This post focuses on in-hospital mortality, because that is the analysis which the authors focused on in the paper. It also happens to be the most impressive results of the trial. Over time, mortality benefit rapidly evaporates:

Over time the effect size decreases, causing the fragility to balloon. At longest follow-up, the mortality difference has a patient-level fragility index of merely *one patient*:

The meta-fragility index is 10, which is basically the number of positive-leaning studies. Thus, removal of nearly any positive data from the meta-analysis will cause a loss of statistical significance. This reveals profound fragility, which is consistent with a patient-level fragility index of one. Overall this result is as fragile as is statistically possible (if it were any weaker, it would become flat-out negative).

### One step back: *p*<0.05 is actually a low bar to clear

The above analysis focuses on whether or not the meta-analysis could reach a *p*-value <0.05. However, it should be borne in mind that this isn’t a robust *p*-value cutoff. A *p*-value of ~0.02-0.05 is roughly equivalent to a likelihood ratio of ~3 and thus constitutes a *weak *level of evidence. This has led many statisticians to recommend lowering the *p*-value cutoff to <0.005. Although *p*<0.05 currently remains the conventional cutoff for “statistical significance,” meeting this criterion is no guarantee that the study results are valid.

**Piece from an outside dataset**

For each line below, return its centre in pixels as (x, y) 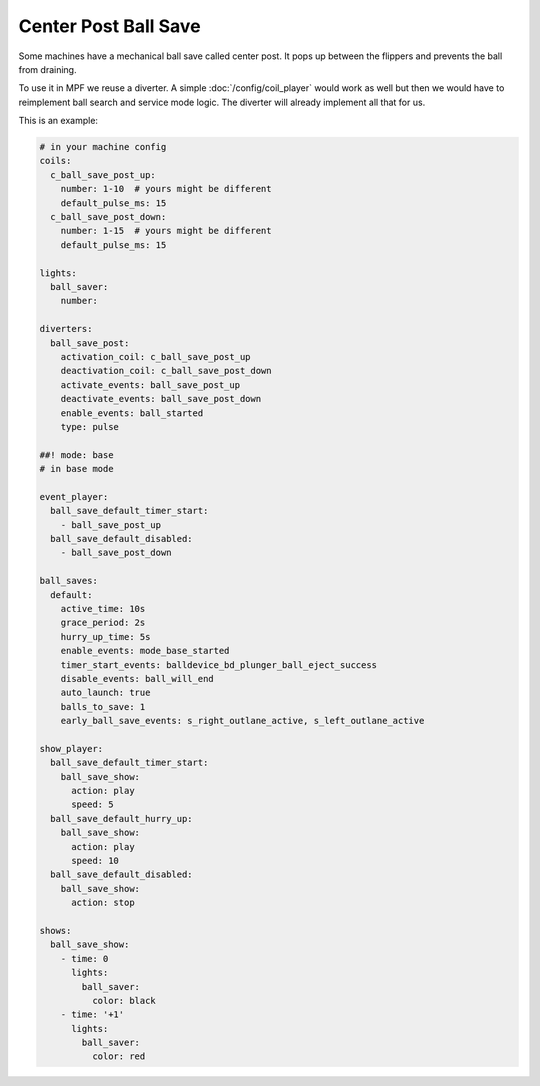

### Bigger picture: Our overblown opinion of meta-analyses

Evidence-based medicine traditionally teaches that meta-analysis is the highest form of evidence, sitting atop the pyramid of evidence. However, it’s easy to find meta-analyses which contradict each other (e.g. this pair disagrees about PE^{8} ^{9} while this pair of fresh meta-analyses disagrees about steroid in sepsis.^{10} ^{11}) Both pairs of *dueling meta-analyses *were published almost simultaneously, yet reached opposite conclusions! These examples disprove the *replicability *of meta-analysis: if meta-analysis were a reliable tool then different groups should always obtain the same result. And of course, anything that isn’t replicable isn’t scientific.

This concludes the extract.